Airline from Myanmar

Mingalar Aviation Services (မင်္ဂလာ လေကြောင်းပို့ဆောင်ရေးလုပ်ငန်း) formerly known as Air Kanbawza or Air KBZ, is a privately owned domestic airline in Myanmar based in Yangon.

== History ==
The airline was established in June 2010 as Air Kanbawza by KBZ Group of Companies, then owned by Aung Ko Win. The airline began operations with domestic scheduled services from Yangon, Myanmar on 2 April 2011. In 2015 Air KBZ began codesharing international flights with its partner Myanmar Airways International, and on 2 December 2016, Air KBZ itself expanded internationally, launching its first scheduled service outside Myanmar with flights connecting Yangon and Chiang Mai in neighboring Thailand.

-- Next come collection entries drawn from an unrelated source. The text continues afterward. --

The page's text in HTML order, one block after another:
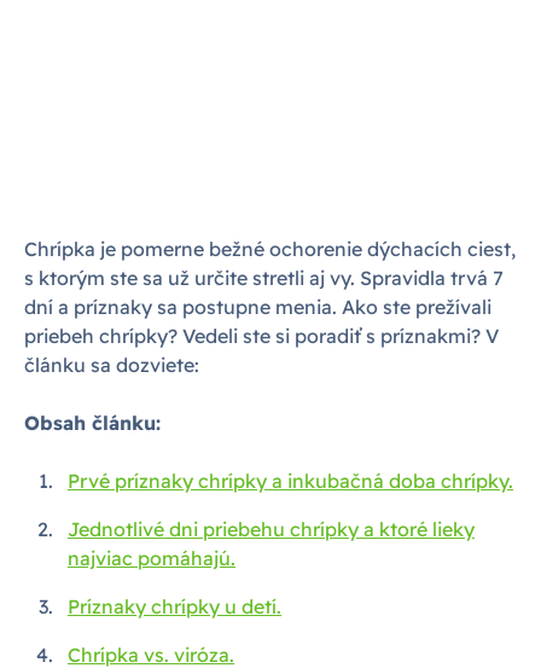
Chrípka je pomerne bežné ochorenie dýchacích ciest,
s ktorým ste sa už určite stretli aj vy. Spravidla trvá 7
dní a príznaky sa postupne menia. Ako ste prežívali
priebeh chrípky? Vedeli ste si poradiť s príznakmi? V
článku sa dozviete:
Obsah článku:
Prvé príznaky chrípky a inkubačná doba chrípky.
Jednotlivé dni priebehu chrípky a ktoré lieky
najviac pomáhajú.
Príznaky chrípky u detí.
Chrípka vs. viróza.

In late 2018, 24 Hour Group, owned by Aung Aung Zaw, bought Air KBZ. In December 2023, KBZ completed its exit from Air KBZ. On 6 January 2024, the new owner launched a rebranding initiative, renaming the airline to Mingalar Aviation Services ("Mingalar").

==Destinations==
Mingalar Aviation Services serves the following destinations as of January 2024:

| Country | City | Airport | Notes | Refs |
| India | Imphal | Imphal Airport | Charter |  |
| Myanmar | Bagan | Nyaung U Airport |  |  |
| Dawei | Dawei Airport |  |  |
| Heho | Heho Airport |  |  |
| Kawthaung | Kawthaung Airport |  |  |
| Kengtung | Kengtung Airport |  |  |
| Kyaukpyu | Kyaukpyu Airport |  |  |
| Lashio | Lashio Airport |  |  |
| Loikaw | Loikaw Airport |  |
| Mandalay | Mandalay International Airport | Hub |  |
| Myitkyina | Myitkyina Airport |  |  |
| Putao | Putao Airport |  |  |
| Sittwe | Sittwe Airport |  |  |
| Thandwe | Thandwe Airport |  |  |
| Yangon | Yangon International Airport | Hub |  |

===Codeshare agreements===
Mingalar Aviation Services has codeshare agreements with the following airlines:
- Myanmar Airways International

==Fleet==
===Current fleet===
As of August 2025, Mingalar Aviation Services operates the following aircraft:

Mingalar fleet
| Aircraft | In fleet | Orders | Notes |
|---|---|---|---|
| ATR 72-600 | 4 |  |  |
| Total | 4 |  |  |

===Former fleet===
The airline previously operated the following aircraft under the name of Air KBZ (as of April 2024):
- 6 ATR 72-500
- 5 ATR 72-600, 1 sold to Mann Yadanarpon Airlines

==Sponsorships==
In 2014, Mingalar Aviation Services started sponsoring Myanmar's national sport, lethwei. The event is called the Air KBZ Aung Lan Golden Belt Championship, and is held at Thein Phyu Stadium in Yangon.